RECORDS FOR THE TASK ->

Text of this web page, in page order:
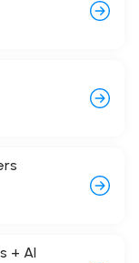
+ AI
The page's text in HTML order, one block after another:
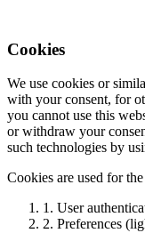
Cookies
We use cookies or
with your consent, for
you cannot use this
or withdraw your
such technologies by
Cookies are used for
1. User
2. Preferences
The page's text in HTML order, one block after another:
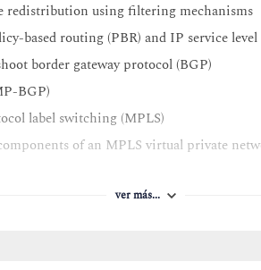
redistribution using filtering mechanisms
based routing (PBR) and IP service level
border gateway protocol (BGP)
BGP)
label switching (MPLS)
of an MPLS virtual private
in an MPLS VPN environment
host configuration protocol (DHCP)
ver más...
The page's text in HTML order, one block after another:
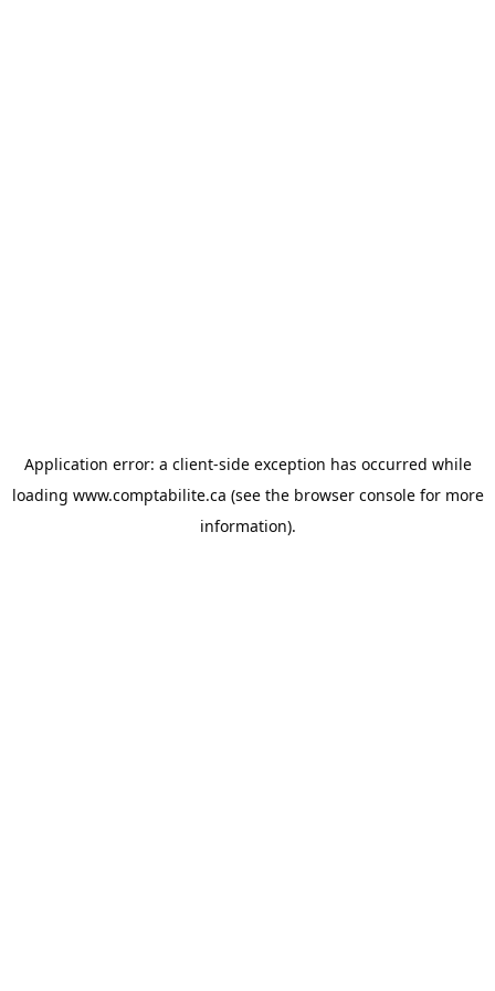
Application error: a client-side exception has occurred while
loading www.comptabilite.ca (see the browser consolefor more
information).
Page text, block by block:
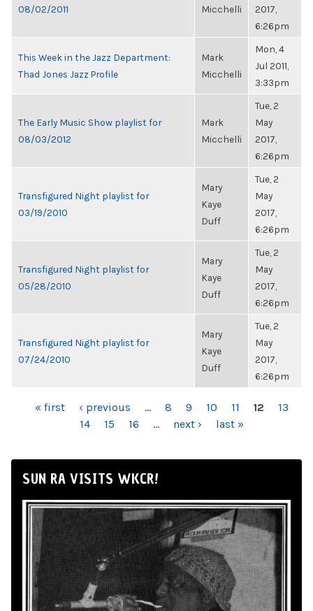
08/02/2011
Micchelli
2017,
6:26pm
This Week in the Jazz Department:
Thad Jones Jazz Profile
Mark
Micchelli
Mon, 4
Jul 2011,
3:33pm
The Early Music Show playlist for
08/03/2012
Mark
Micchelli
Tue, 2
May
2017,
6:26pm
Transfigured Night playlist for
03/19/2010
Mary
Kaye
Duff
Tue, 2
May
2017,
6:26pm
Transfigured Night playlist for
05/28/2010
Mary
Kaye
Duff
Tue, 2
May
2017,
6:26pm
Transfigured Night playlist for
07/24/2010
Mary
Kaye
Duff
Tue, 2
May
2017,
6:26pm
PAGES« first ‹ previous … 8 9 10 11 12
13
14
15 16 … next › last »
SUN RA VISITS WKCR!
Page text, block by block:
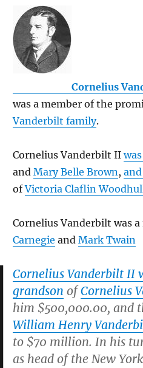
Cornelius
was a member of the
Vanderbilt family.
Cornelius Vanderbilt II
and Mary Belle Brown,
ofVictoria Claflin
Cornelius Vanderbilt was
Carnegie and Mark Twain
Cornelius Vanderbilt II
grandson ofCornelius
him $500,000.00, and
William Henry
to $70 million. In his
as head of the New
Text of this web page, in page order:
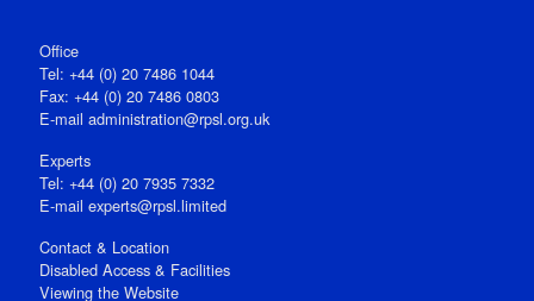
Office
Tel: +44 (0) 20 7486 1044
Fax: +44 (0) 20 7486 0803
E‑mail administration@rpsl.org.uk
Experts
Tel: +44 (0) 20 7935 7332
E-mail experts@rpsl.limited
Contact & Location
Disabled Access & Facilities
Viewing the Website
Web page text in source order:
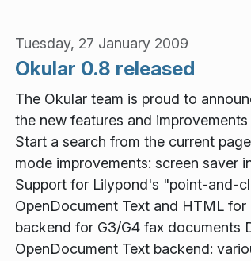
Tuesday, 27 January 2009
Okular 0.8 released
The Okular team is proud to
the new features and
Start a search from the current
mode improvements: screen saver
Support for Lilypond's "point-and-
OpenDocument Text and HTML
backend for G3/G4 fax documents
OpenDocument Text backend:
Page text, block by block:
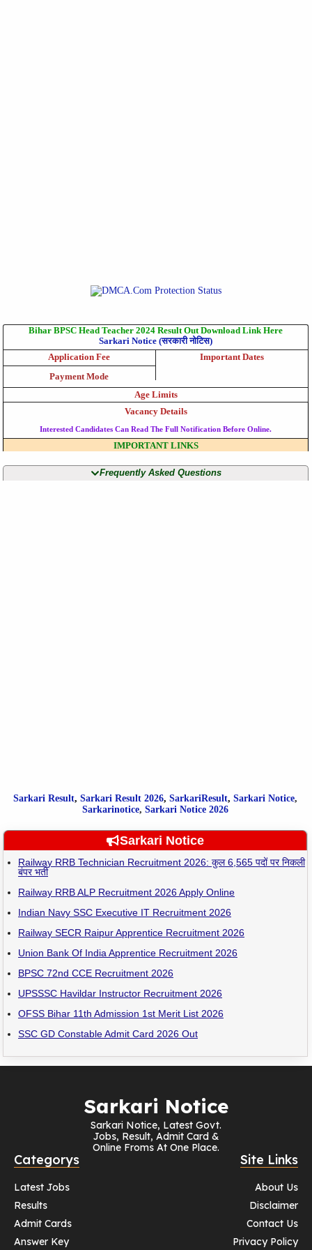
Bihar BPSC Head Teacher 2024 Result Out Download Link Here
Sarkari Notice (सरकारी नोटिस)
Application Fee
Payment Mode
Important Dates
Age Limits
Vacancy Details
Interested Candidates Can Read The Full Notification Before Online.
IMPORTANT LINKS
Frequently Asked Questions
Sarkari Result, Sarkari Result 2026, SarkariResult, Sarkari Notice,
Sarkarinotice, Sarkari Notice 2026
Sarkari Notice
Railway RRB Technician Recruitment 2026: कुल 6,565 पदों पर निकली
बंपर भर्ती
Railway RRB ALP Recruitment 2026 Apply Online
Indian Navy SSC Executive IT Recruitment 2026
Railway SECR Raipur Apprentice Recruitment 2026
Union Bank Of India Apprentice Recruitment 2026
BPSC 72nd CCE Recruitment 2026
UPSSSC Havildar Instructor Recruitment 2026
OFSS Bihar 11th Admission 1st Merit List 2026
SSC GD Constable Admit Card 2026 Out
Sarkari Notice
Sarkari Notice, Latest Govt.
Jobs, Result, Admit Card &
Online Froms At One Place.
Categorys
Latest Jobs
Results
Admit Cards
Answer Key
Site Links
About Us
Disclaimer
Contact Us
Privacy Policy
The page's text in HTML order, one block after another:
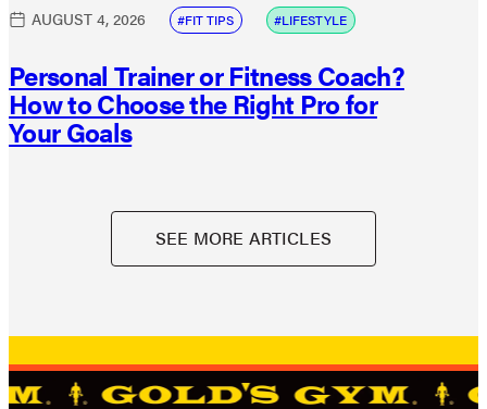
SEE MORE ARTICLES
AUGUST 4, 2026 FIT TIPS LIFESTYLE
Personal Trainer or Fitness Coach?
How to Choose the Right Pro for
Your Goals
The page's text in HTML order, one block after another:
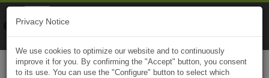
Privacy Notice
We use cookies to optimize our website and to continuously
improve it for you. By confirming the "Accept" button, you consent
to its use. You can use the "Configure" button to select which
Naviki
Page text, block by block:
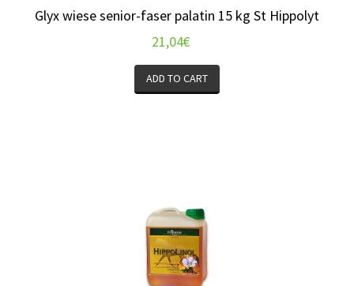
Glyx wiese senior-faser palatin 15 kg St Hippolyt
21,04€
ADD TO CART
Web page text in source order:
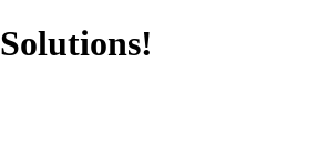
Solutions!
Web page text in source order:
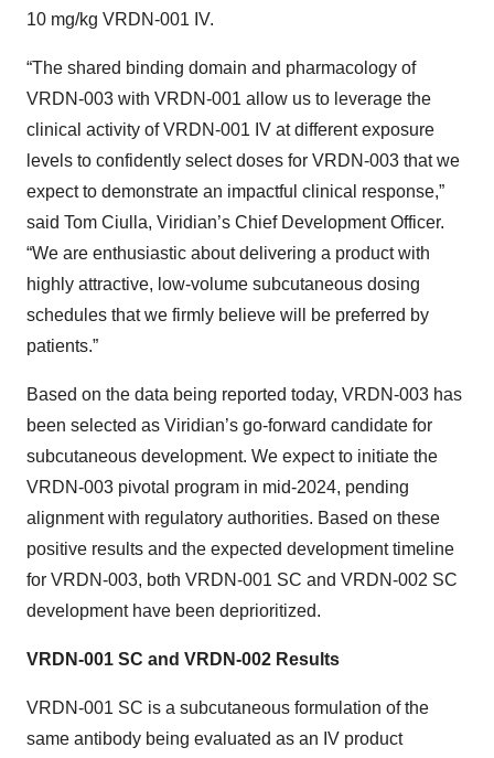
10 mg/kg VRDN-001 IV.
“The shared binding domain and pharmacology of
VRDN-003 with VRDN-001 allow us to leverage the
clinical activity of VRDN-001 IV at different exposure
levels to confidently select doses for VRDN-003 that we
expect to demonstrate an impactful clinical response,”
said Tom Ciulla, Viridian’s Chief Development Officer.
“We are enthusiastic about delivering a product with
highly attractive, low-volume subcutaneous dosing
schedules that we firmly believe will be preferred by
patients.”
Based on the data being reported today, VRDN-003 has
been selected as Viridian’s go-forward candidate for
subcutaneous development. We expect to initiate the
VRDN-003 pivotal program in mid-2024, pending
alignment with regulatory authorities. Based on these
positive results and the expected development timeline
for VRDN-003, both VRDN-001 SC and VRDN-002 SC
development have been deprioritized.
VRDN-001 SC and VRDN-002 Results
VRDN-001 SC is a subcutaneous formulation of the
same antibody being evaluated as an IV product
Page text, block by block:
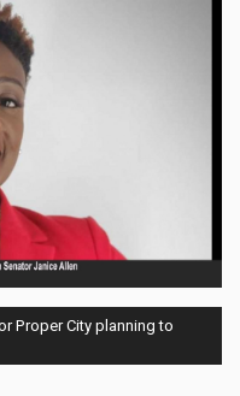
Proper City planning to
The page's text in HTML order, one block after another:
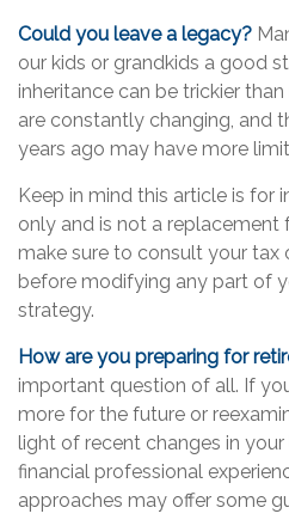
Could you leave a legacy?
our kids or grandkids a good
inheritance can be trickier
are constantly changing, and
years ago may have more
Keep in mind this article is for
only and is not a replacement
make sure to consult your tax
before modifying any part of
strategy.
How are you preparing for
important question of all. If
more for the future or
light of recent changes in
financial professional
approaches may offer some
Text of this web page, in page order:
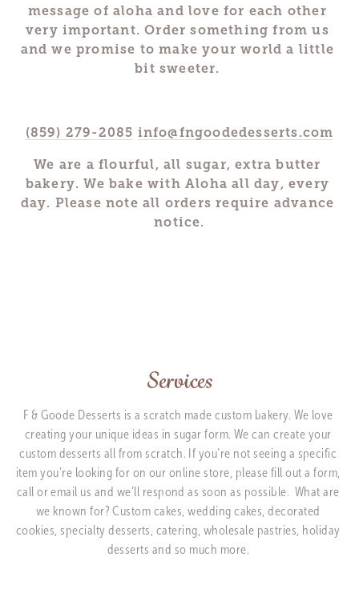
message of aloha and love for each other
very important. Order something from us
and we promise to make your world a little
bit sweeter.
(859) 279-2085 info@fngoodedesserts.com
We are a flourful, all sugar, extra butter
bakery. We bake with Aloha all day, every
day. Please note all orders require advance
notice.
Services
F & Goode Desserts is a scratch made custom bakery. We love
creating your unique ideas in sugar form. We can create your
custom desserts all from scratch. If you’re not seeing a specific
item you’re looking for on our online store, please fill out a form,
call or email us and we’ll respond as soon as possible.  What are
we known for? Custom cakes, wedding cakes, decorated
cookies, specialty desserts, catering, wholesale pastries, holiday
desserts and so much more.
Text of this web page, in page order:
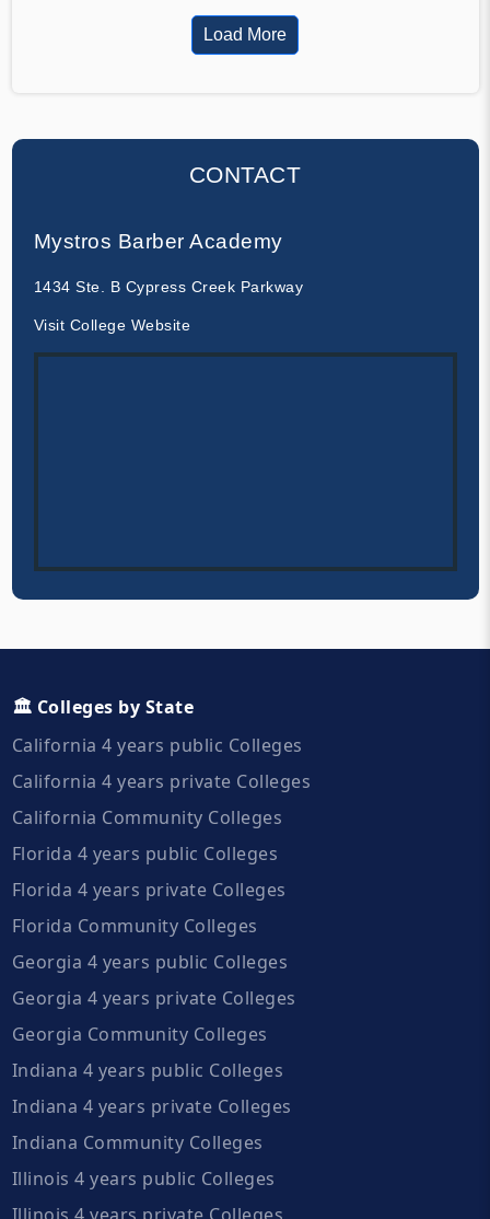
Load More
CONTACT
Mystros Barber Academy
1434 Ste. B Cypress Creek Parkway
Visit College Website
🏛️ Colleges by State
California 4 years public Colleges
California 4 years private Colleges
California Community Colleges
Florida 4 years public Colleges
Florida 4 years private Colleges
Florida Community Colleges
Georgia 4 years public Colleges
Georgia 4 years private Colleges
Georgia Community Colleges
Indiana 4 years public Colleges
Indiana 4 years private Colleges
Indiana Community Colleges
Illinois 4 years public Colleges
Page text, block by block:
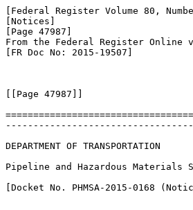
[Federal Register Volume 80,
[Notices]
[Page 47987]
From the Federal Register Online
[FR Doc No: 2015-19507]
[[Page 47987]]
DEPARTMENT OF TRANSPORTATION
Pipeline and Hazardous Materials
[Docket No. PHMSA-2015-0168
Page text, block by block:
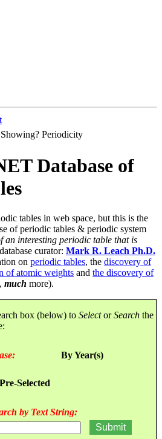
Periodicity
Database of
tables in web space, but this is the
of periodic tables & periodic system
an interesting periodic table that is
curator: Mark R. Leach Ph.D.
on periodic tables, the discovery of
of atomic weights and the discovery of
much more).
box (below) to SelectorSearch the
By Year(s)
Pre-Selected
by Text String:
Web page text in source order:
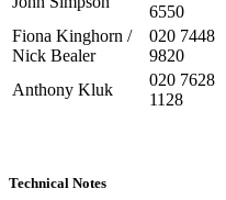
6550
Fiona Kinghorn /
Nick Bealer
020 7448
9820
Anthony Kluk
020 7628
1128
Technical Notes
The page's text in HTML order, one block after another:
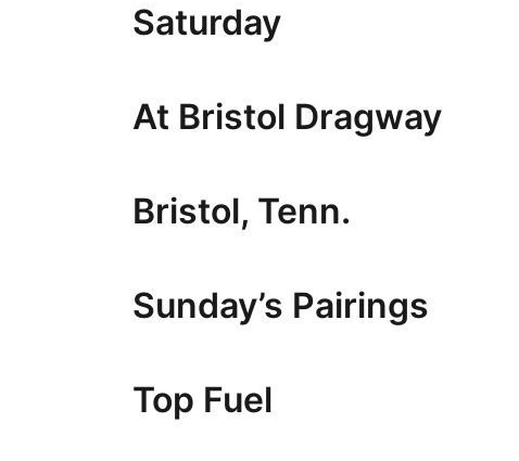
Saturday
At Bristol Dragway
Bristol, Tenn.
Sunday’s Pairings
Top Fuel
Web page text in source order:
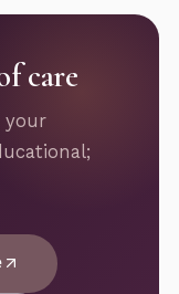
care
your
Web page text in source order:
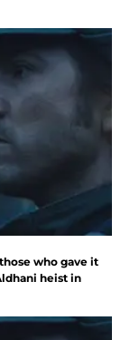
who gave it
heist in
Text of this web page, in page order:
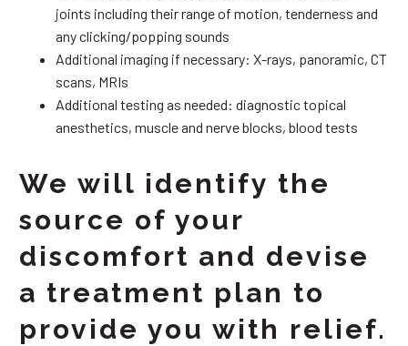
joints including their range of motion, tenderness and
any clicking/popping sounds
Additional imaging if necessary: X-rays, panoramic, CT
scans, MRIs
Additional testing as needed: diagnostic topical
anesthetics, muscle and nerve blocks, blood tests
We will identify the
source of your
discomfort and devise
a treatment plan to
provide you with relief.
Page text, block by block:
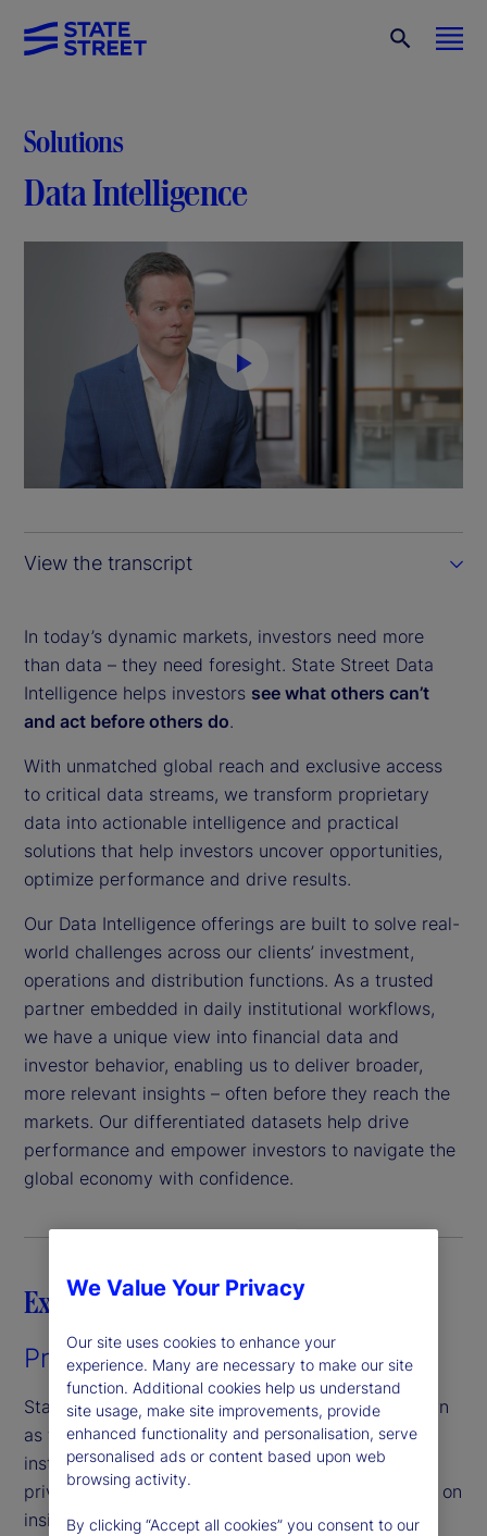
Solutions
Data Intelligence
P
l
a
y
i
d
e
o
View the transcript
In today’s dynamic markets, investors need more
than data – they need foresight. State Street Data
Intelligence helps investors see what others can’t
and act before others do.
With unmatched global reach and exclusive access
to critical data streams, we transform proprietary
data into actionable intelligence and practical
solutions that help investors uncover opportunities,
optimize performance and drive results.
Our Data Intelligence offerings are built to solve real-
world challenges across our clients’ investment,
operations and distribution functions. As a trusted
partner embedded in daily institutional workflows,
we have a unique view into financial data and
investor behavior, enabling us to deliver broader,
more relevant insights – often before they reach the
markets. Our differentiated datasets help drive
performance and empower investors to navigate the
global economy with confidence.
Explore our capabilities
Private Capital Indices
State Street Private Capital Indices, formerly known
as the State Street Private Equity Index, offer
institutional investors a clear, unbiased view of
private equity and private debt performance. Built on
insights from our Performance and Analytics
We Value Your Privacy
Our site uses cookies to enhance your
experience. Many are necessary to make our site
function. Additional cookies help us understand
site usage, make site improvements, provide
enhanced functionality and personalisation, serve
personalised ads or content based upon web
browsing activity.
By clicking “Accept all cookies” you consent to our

ABOUT THIS TASK ->
Wherever the string "BPSC" appears in the records, copy the whole line.

OUTPUT FOR THIS TASK ->
Bihar BPSC Head Teacher 2024 Result Out Download Link Here
BPSC 72nd CCE Recruitment 2026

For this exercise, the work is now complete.